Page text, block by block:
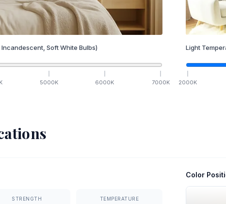
Incandescent, Soft White Bulbs)
K 5000K 6000K 7000K
Light
2000K
STRENGTH TEMPERATURE
Color
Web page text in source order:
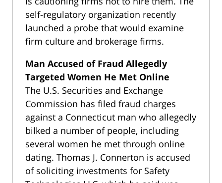
self-regulatory organization recently
launched a probe that would examine
firm culture and brokerage firms.
Man Accused of Fraud Allegedly
Targeted Women He Met Online
The U.S. Securities and Exchange
Commission has filed fraud charges
against a Connecticut man who allegedly
bilked a number of people, including
several women he met through online
dating. Thomas J. Connerton is accused
of soliciting investments for Safety
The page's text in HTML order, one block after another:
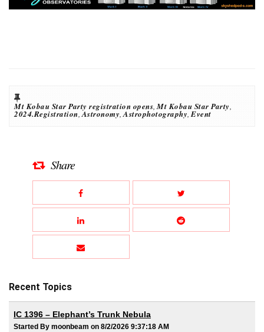
Mt Kobau Star Party registration opens,Mt Kobau Star Party,
2024.Registration,Astronomy,Astrophotography,Event
Share
Recent Topics
IC 1396 – Elephant’s Trunk Nebula
Started By moonbeam on 8/2/2026 9:37:18 AM
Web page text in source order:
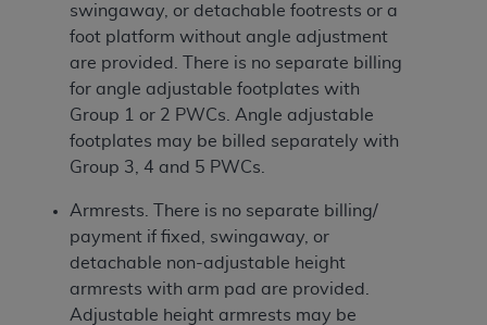
swingaway, or detachable footrests or a
foot platform without angle adjustment
are provided. There is no separate billing
for angle adjustable footplates with
Group 1 or 2 PWCs. Angle adjustable
footplates may be billed separately with
Group 3, 4 and 5 PWCs.
Armrests. There is no separate billing/
payment if fixed, swingaway, or
detachable non-adjustable height
armrests with arm pad are provided.
Adjustable height armrests may be
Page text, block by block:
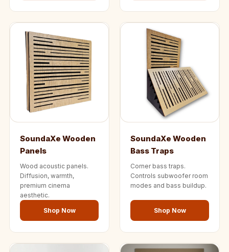
SoundaXe Wooden
Panels
Wood acoustic panels.
Diffusion, warmth,
premium cinema
aesthetic.
Shop Now
SoundaXe Wooden
Bass Traps
Corner bass traps.
Controls subwoofer room
modes and bass buildup.
Shop Now
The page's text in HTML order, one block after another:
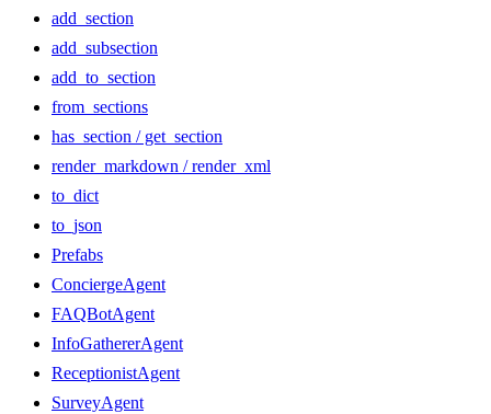
add_section
add_subsection
add_to_section
from_sections
has_section / get_section
render_markdown / render_xml
to_dict
to_json
Prefabs
ConciergeAgent
FAQBotAgent
InfoGathererAgent
ReceptionistAgent
SurveyAgent
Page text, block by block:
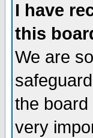
I have
this
We are
the
very
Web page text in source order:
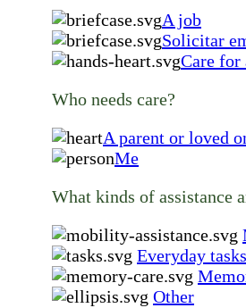
A job
Solicitar
Care for
Who needs care?
A parent or loved
Me
What kinds of assistance
Everyday tasks
Other
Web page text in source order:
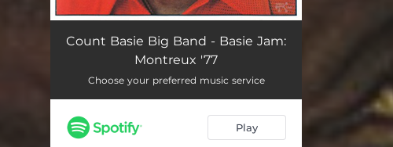
Count Basie Big Band - Basie Jam:
Montreux '77
Choose your preferred music service
Play
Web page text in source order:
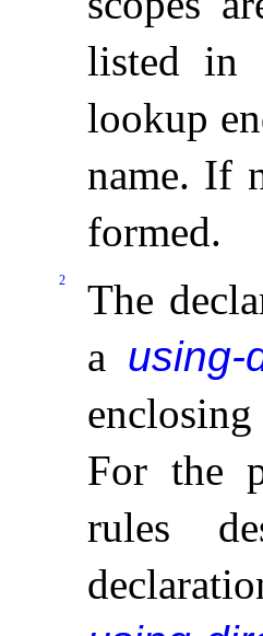
listed in
lookup
name. If
formed.
2
The
a using-
enclosing
For the
rules
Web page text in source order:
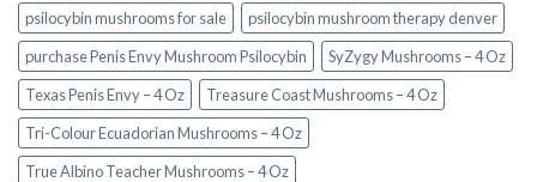
psilocybin mushrooms for sale
psilocybin mushroom therapy denver​
purchase Penis Envy Mushroom Psilocybin
SyZygy Mushrooms – 4 Oz
Texas Penis Envy – 4 Oz
Treasure Coast Mushrooms – 4 Oz
Tri-Colour Ecuadorian Mushrooms – 4 Oz
True Albino Teacher Mushrooms – 4 Oz
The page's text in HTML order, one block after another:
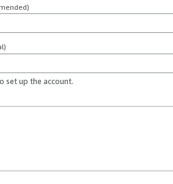
set up the account.
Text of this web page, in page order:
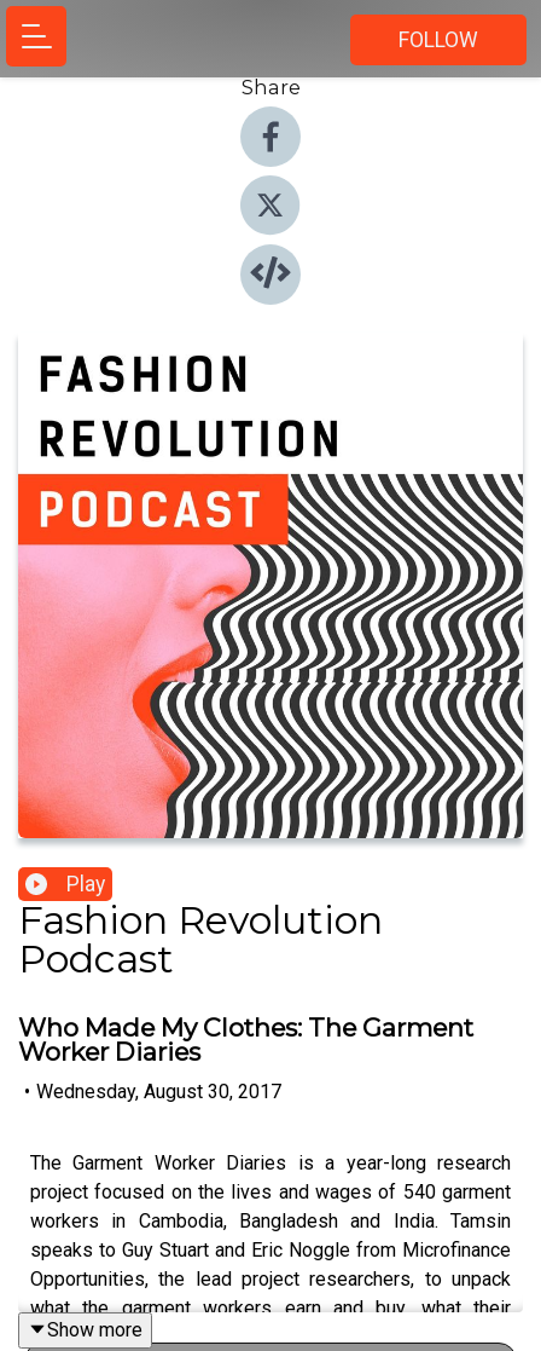
FOLLOW
Share
Play
Fashion Revolution
Podcast
Who Made My Clothes: The Garment
Worker Diaries
• Wednesday, August 30, 2017
The Garment Worker Diaries is a year-long research
project focused on the lives and wages of 540 garment
workers in Cambodia, Bangladesh and India. Tamsin
speaks to Guy Stuart and Eric Noggle from Microfinance
Opportunities, the lead project researchers, to unpack
what the garment workers earn and buy, what their
working and living conditions are like, and what sorts of
Show more
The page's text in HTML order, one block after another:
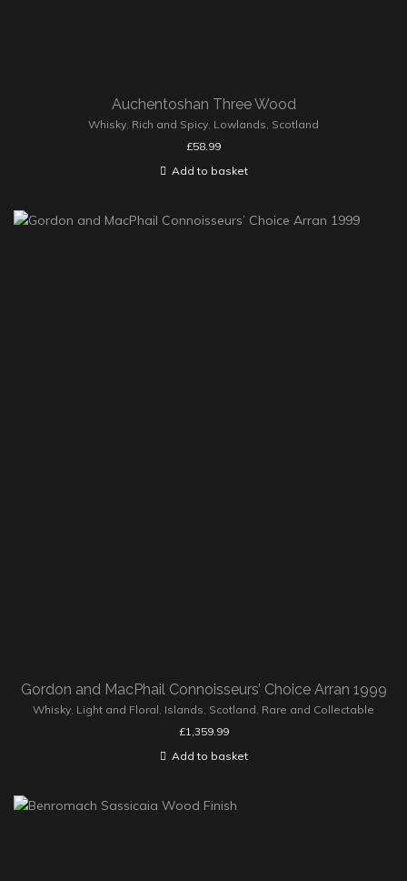
Auchentoshan Three Wood
Whisky, Rich and Spicy, Lowlands, Scotland
£58.99
Add to basket
Gordon and MacPhail Connoisseurs’ Choice Arran 1999
Whisky Light and Floral Islands Scotland Rare and Collectable
£1,359.99
Add to basket
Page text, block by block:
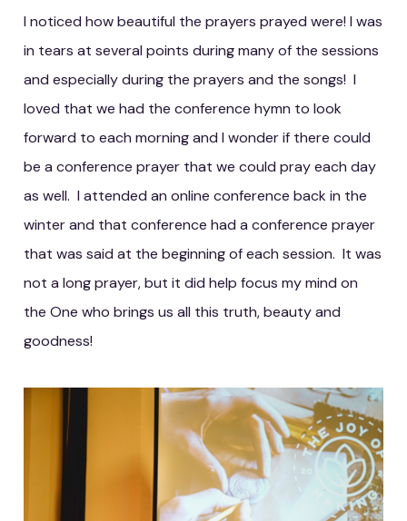
I noticed how beautiful the prayers prayed were! I was
in tears at several points during many of the sessions
and especially during the prayers and the songs! I
loved that we had the conference hymn to look
forward to each morning and I wonder if there could
be a conference prayer that we could pray each day
as well. I attended an online conference back in the
winter and that conference had a conference prayer
that was said at the beginning of each session. It was
not a long prayer, but it did help focus my mind on
the One who brings us all this truth, beauty and
goodness!
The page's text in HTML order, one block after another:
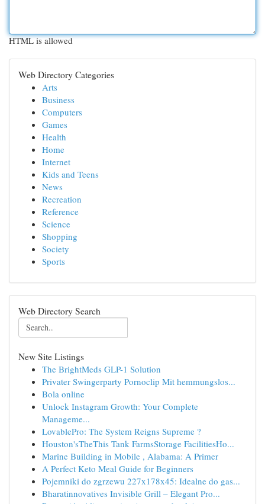
HTML is allowed
Web Directory Categories
Arts
Business
Computers
Games
Health
Home
Internet
Kids and Teens
News
Recreation
Reference
Science
Shopping
Society
Sports
Web Directory Search
New Site Listings
The BrightMeds GLP-1 Solution
Privater Swingerparty Pornoclip Mit hemmungslos...
Bola online
Unlock Instagram Growth: Your Complete
Manageme...
LovablePro: The System Reigns Supreme ?
Houston'sTheThis Tank FarmsStorage FacilitiesHo...
Marine Building in Mobile , Alabama: A Primer
A Perfect Keto Meal Guide for Beginners
Pojemniki do zgrzewu 227x178x45: Idealne do gas...
Bharatinnovatives Invisible Grill – Elegant Pro...
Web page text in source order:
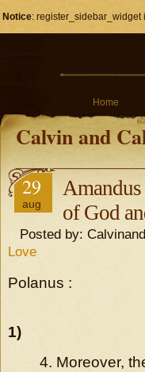
Notice: register_sidebar_widget
Home
Calvin and
29
aug
of God
Posted by:
Love
Polanus :
1)
4. Moreover,
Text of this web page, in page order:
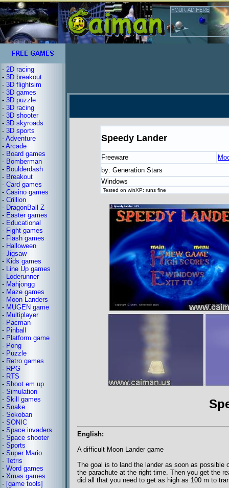
- 2D racing
- 3D breakout
- 3D flightsim
- 3D games
- 3D puzzle
- 3D racing
- 3D shooter
- 3D skyroads
- 3D sports
- Adventure
- Arcade
- Board games
- Bomberman
- Boulderdash
- Breakout
- Card games
- Casino games
- Crillion
- DragonBall Z
- Easter games
- Educational
- Fight games
- Flash games
- Halloween
- Jigsaw
- Kids games
- Line Up games
- Loderunner
- Mahjongg
- Maze games
- Moon Landers
- MUGEN game
- Multiplayer
- Pacman
- Pinball
- Platform game
- Pong
- Puzzle
- Retro games
- RPG
- RTS
- Shoot em up
- Simulation
- Skill games
- Snake
- Sokoban
- SONIC
- Space invaders
- Space shooter
- Sports
- Super Mario
- Tetris
- Word games
- Xmas games
- [game tools]
Speedy Lander
Freeware
by: Generation Stars
Windows
Tested on winXP: runs fine
English:
A difficult Moon Lander game
The goal is to land the lander as soon as possible
the parachute at the right time. Then you get the
did all that you need to get as high as 100 m to
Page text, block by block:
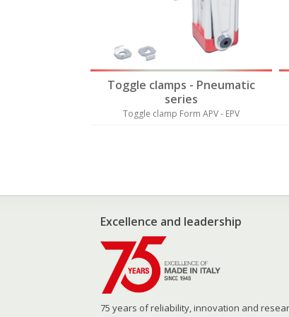
Toggle clamps - Pneumatic
series
Toggle clamp Form APV - EPV
Excellence and leadership
75 years of reliability, innovation and
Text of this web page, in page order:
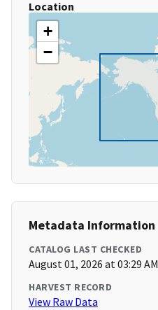
Location
+
−
Metadata Information
CATALOG LAST CHECKED
August 01, 2026 at 03:29 AM
HARVEST RECORD
View Raw Data
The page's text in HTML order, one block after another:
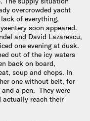
overcrowded yacht
of everything,
soon appeared.
and David Lazarescu,
one evening at dusk.
out of the icy waters
back on board,
soup and chops. In
one without belt, for
a pen. They were
actually reach their
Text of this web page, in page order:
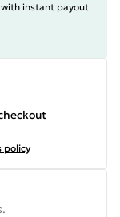
instant payout
policy
________________________
WORK INSTRUCTIONS:
Transcribe every entry above exactly. Omit all pictures.

ANSWER TO THIS PROBLEM:
Page text, block by block:
Incandescent, Soft White Bulbs)
K 5000K 6000K 7000K
Light
2000K
STRENGTH TEMPERATURE
Color
Web page text in source order:
self-regulatory organization recently
launched a probe that would examine
firm culture and brokerage firms.
Man Accused of Fraud Allegedly
Targeted Women He Met Online
The U.S. Securities and Exchange
Commission has filed fraud charges
against a Connecticut man who allegedly
bilked a number of people, including
several women he met through online
dating. Thomas J. Connerton is accused
of soliciting investments for Safety
The page's text in HTML order, one block after another:
Mt Kobau Star Party registration opens,Mt Kobau Star Party,
2024.Registration,Astronomy,Astrophotography,Event
Share
Recent Topics
IC 1396 – Elephant’s Trunk Nebula
Started By moonbeam on 8/2/2026 9:37:18 AM
Web page text in source order:
swingaway, or detachable footrests or a
foot platform without angle adjustment
are provided. There is no separate billing
for angle adjustable footplates with
Group 1 or 2 PWCs. Angle adjustable
footplates may be billed separately with
Group 3, 4 and 5 PWCs.
Armrests. There is no separate billing/
payment if fixed, swingaway, or
detachable non-adjustable height
armrests with arm pad are provided.
Adjustable height armrests may be
Page text, block by block:
SoundaXe Wooden
Panels
Wood acoustic panels.
Diffusion, warmth,
premium cinema
aesthetic.
Shop Now
SoundaXe Wooden
Bass Traps
Corner bass traps.
Controls subwoofer room
modes and bass buildup.
Shop Now
The page's text in HTML order, one block after another:
add_section
add_subsection
add_to_section
from_sections
has_section / get_section
render_markdown / render_xml
to_dict
to_json
Prefabs
ConciergeAgent
FAQBotAgent
InfoGathererAgent
ReceptionistAgent
SurveyAgent
Page text, block by block:
I have
this
We are
the
very
Web page text in source order:
A job
Solicitar
Care for
Who needs care?
A parent or loved
Me
What kinds of assistance
Everyday tasks
Other
Web page text in source order:
Count Basie Big Band - Basie Jam:
Montreux '77
Choose your preferred music service
Play
Web page text in source order:
listed in
lookup
name. If
formed.
2
The
a using-
enclosing
For the
rules
Web page text in source order:
psilocybin mushrooms for sale
psilocybin mushroom therapy denver​
purchase Penis Envy Mushroom Psilocybin
SyZygy Mushrooms – 4 Oz
Texas Penis Envy – 4 Oz
Treasure Coast Mushrooms – 4 Oz
Tri-Colour Ecuadorian Mushrooms – 4 Oz
True Albino Teacher Mushrooms – 4 Oz
The page's text in HTML order, one block after another:
set up the account.
Text of this web page, in page order:
FOLLOW
Share
Play
Fashion Revolution
Podcast
Who Made My Clothes: The Garment
Worker Diaries
• Wednesday, August 30, 2017
The Garment Worker Diaries is a year-long research
project focused on the lives and wages of 540 garment
workers in Cambodia, Bangladesh and India. Tamsin
speaks to Guy Stuart and Eric Noggle from Microfinance
Opportunities, the lead project researchers, to unpack
what the garment workers earn and buy, what their
working and living conditions are like, and what sorts of
Show more
The page's text in HTML order, one block after another:
Auchentoshan Three Wood
Whisky, Rich and Spicy, Lowlands, Scotland
£58.99
Add to basket
Gordon and MacPhail Connoisseurs’ Choice Arran 1999
Whisky Light and Floral Islands Scotland Rare and Collectable
£1,359.99
Add to basket
Page text, block by block:
I noticed how beautiful the prayers prayed were! I was
in tears at several points during many of the sessions
and especially during the prayers and the songs! I
loved that we had the conference hymn to look
forward to each morning and I wonder if there could
be a conference prayer that we could pray each day
as well. I attended an online conference back in the
winter and that conference had a conference prayer
that was said at the beginning of each session. It was
not a long prayer, but it did help focus my mind on
the One who brings us all this truth, beauty and
goodness!
The page's text in HTML order, one block after another:
HTML is allowed
Web Directory Categories
Arts
Business
Computers
Games
Health
Home
Internet
Kids and Teens
News
Recreation
Reference
Science
Shopping
Society
Sports
Web Directory Search
New Site Listings
The BrightMeds GLP-1 Solution
Privater Swingerparty Pornoclip Mit hemmungslos...
Bola online
Unlock Instagram Growth: Your Complete
Manageme...
LovablePro: The System Reigns Supreme ?
Houston'sTheThis Tank FarmsStorage FacilitiesHo...
Marine Building in Mobile , Alabama: A Primer
A Perfect Keto Meal Guide for Beginners
Pojemniki do zgrzewu 227x178x45: Idealne do gas...
Bharatinnovatives Invisible Grill – Elegant Pro...
Web page text in source order:
Notice: register_sidebar_widget
Home
Calvin and
29
aug
of God
Posted by:
Love
Polanus :
1)
4. Moreover,
Text of this web page, in page order:
- 2D racing
- 3D breakout
- 3D flightsim
- 3D games
- 3D puzzle
- 3D racing
- 3D shooter
- 3D skyroads
- 3D sports
- Adventure
- Arcade
- Board games
- Bomberman
- Boulderdash
- Breakout
- Card games
- Casino games
- Crillion
- DragonBall Z
- Easter games
- Educational
- Fight games
- Flash games
- Halloween
- Jigsaw
- Kids games
- Line Up games
- Loderunner
- Mahjongg
- Maze games
- Moon Landers
- MUGEN game
- Multiplayer
- Pacman
- Pinball
- Platform game
- Pong
- Puzzle
- Retro games
- RPG
- RTS
- Shoot em up
- Simulation
- Skill games
- Snake
- Sokoban
- SONIC
- Space invaders
- Space shooter
- Sports
- Super Mario
- Tetris
- Word games
- Xmas games
- [game tools]
Speedy Lander
Freeware
by: Generation Stars
Windows
Tested on winXP: runs fine
English:
A difficult Moon Lander game
The goal is to land the lander as soon as possible
the parachute at the right time. Then you get the
did all that you need to get as high as 100 m to
Page text, block by block:
Toggle clamps - Pneumatic
series
Toggle clamp Form APV - EPV
Excellence and leadership
75 years of reliability, innovation and
Text of this web page, in page order:
Location
+
−
Metadata Information
CATALOG LAST CHECKED
August 01, 2026 at 03:29 AM
HARVEST RECORD
View Raw Data
The page's text in HTML order, one block after another:
overcrowded yacht
of everything,
soon appeared.
and David Lazarescu,
one evening at dusk.
out of the icy waters
back on board,
soup and chops. In
one without belt, for
a pen. They were
actually reach their
Text of this web page, in page order:
instant payout
policy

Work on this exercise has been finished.